What the task requires: The answer is the data repeated in full, with no pictures included.

Source material:
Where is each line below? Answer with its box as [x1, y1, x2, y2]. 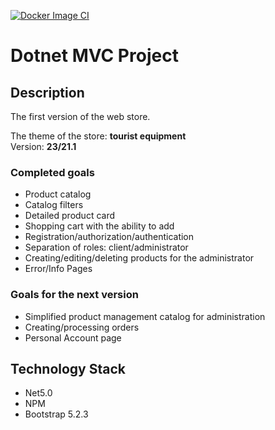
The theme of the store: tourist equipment [10, 130, 187, 142]
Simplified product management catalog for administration [24, 310, 266, 322]
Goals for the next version [10, 288, 139, 302]
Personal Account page [24, 331, 122, 344]
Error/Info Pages [24, 263, 93, 275]
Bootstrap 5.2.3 [24, 408, 89, 420]
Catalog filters [24, 199, 84, 211]
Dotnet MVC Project [10, 45, 179, 67]
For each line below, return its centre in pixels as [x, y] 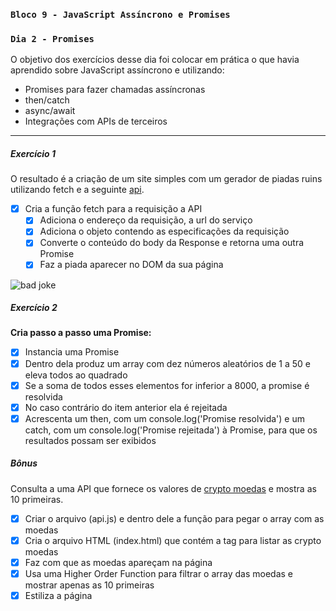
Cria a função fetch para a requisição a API [113, 209]
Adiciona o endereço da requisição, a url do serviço [146, 220]
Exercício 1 [33, 153]
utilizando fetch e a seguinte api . [77, 190]
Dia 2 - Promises [52, 38]
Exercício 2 [34, 308]
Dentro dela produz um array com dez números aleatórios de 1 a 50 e [167, 363]
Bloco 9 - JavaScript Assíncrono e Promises [120, 14]
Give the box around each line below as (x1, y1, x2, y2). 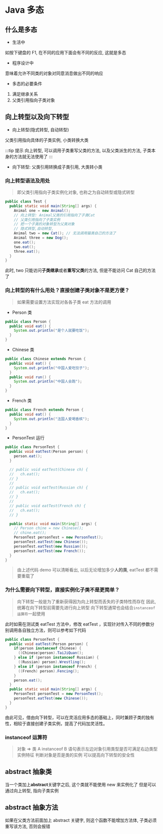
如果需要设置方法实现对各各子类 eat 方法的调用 (17, 299, 111, 305)
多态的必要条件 (12, 81, 42, 86)
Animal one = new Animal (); (14, 208, 71, 213)
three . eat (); (14, 249, 40, 254)
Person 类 (12, 309, 33, 315)
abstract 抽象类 (5, 768, 52, 776)
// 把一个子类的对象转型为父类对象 (14, 222, 75, 227)
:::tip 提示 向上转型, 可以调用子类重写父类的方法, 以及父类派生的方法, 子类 (5, 147, 152, 153)
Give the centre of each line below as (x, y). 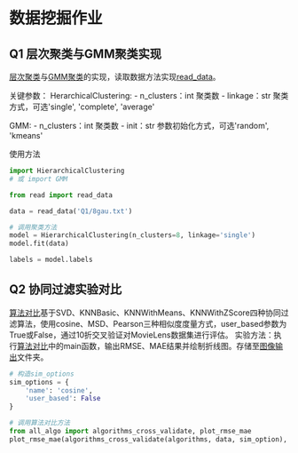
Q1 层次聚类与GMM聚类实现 (86, 54)
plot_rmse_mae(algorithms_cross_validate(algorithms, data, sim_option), (149, 439)
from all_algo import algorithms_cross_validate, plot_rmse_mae (130, 432)
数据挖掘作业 (56, 18)
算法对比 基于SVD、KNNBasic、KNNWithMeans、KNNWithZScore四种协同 (145, 313)
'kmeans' (26, 135)
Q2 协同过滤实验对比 (66, 290)
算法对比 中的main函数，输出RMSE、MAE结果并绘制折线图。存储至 (138, 346)
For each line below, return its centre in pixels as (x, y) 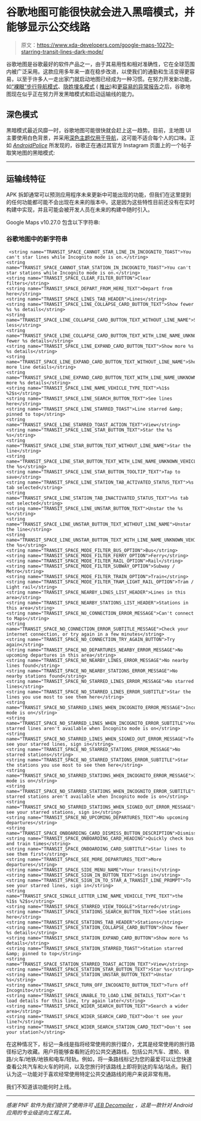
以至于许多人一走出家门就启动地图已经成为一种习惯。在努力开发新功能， (106, 79)
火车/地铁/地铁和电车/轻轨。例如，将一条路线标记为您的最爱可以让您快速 (103, 1059)
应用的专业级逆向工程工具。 (40, 1112)
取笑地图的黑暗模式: (31, 153)
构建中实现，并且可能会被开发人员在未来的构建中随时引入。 (80, 209)
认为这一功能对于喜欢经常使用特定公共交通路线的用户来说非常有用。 (90, 1074)
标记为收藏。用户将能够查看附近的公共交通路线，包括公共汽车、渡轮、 (98, 1052)
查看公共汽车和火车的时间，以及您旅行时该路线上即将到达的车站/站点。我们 (99, 1067)
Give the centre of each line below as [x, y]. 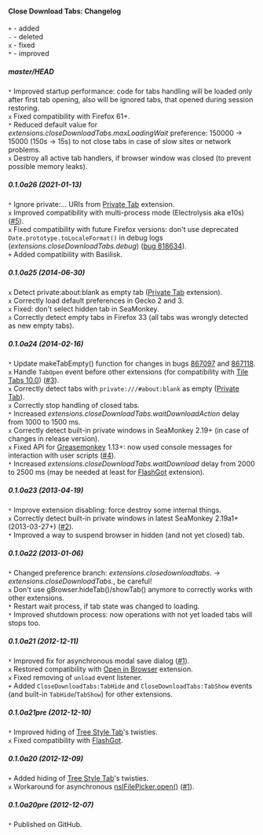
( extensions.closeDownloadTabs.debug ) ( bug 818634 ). [97, 246]
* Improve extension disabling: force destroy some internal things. [115, 510]
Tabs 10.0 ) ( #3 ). [34, 381]
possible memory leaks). [48, 167]
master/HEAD [31, 72]
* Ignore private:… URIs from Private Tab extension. [91, 204]
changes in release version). [54, 439]
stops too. [24, 623]

Task response:
Where is each line below? Answer with its box as [x1, y1, x2, y2]. 
The theme of the store: tourist equipment [10, 130, 187, 142]
Simplified product management catalog for administration [24, 310, 266, 322]
Goals for the next version [10, 288, 139, 302]
Personal Account page [24, 331, 122, 344]
Error/Info Pages [24, 263, 93, 275]
Bootstrap 5.2.3 [24, 408, 89, 420]
Catalog filters [24, 199, 84, 211]
Dotnet MVC Project [10, 45, 179, 67]
For each line below, return its centre in pixels as [x, y] 
Cria a função fetch para a requisição a API [113, 209]
Adiciona o endereço da requisição, a url do serviço [146, 220]
Exercício 1 [33, 153]
utilizando fetch e a seguinte api . [77, 190]
Dia 2 - Promises [52, 38]
Exercício 2 [34, 308]
Dentro dela produz um array com dez números aleatórios de 1 a 50 e [167, 363]
Bloco 9 - JavaScript Assíncrono e Promises [120, 14]
Give the box around each line below as (x1, y1, x2, y2). 
如果需要设置方法实现对各各子类 eat 方法的调用 (17, 299, 111, 305)
多态的必要条件 (12, 81, 42, 86)
Animal one = new Animal (); (14, 208, 71, 213)
three . eat (); (14, 249, 40, 254)
Person 类 (12, 309, 33, 315)
abstract 抽象类 (5, 768, 52, 776)
// 把一个子类的对象转型为父类对象 (14, 222, 75, 227)
:::tip 提示 向上转型, 可以调用子类重写父类的方法, 以及父类派生的方法, 子类 (5, 147, 152, 153)
Give the centre of each line below as (x, y). 
Q1 层次聚类与GMM聚类实现 (86, 54)
plot_rmse_mae(algorithms_cross_validate(algorithms, data, sim_option), (149, 439)
from all_algo import algorithms_cross_validate, plot_rmse_mae (130, 432)
数据挖掘作业 (56, 18)
算法对比 基于SVD、KNNBasic、KNNWithMeans、KNNWithZScore四种协同 (145, 313)
'kmeans' (26, 135)
Q2 协同过滤实验对比 (66, 290)
算法对比 中的main函数，输出RMSE、MAE结果并绘制折线图。存储至 (138, 346)
For each line below, return its centre in pixels as (x, y) 
以至于许多人一走出家门就启动地图已经成为一种习惯。在努力开发新功能， (106, 79)
火车/地铁/地铁和电车/轻轨。例如，将一条路线标记为您的最爱可以让您快速 (103, 1059)
应用的专业级逆向工程工具。 (40, 1112)
取笑地图的黑暗模式: (31, 153)
构建中实现，并且可能会被开发人员在未来的构建中随时引入。 (80, 209)
认为这一功能对于喜欢经常使用特定公共交通路线的用户来说非常有用。 (90, 1074)
标记为收藏。用户将能够查看附近的公共交通路线，包括公共汽车、渡轮、 (98, 1052)
查看公共汽车和火车的时间，以及您旅行时该路线上即将到达的车站/站点。我们 (99, 1067)
Give the centre of each line below as [x, y]. 
( extensions.closeDownloadTabs.debug ) ( bug 818634 ). [97, 246]
* Improve extension disabling: force destroy some internal things. [115, 510]
Tabs 10.0 ) ( #3 ). [34, 381]
possible memory leaks). [48, 167]
master/HEAD [31, 72]
* Ignore private:… URIs from Private Tab extension. [91, 204]
changes in release version). [54, 439]
stops too. [24, 623]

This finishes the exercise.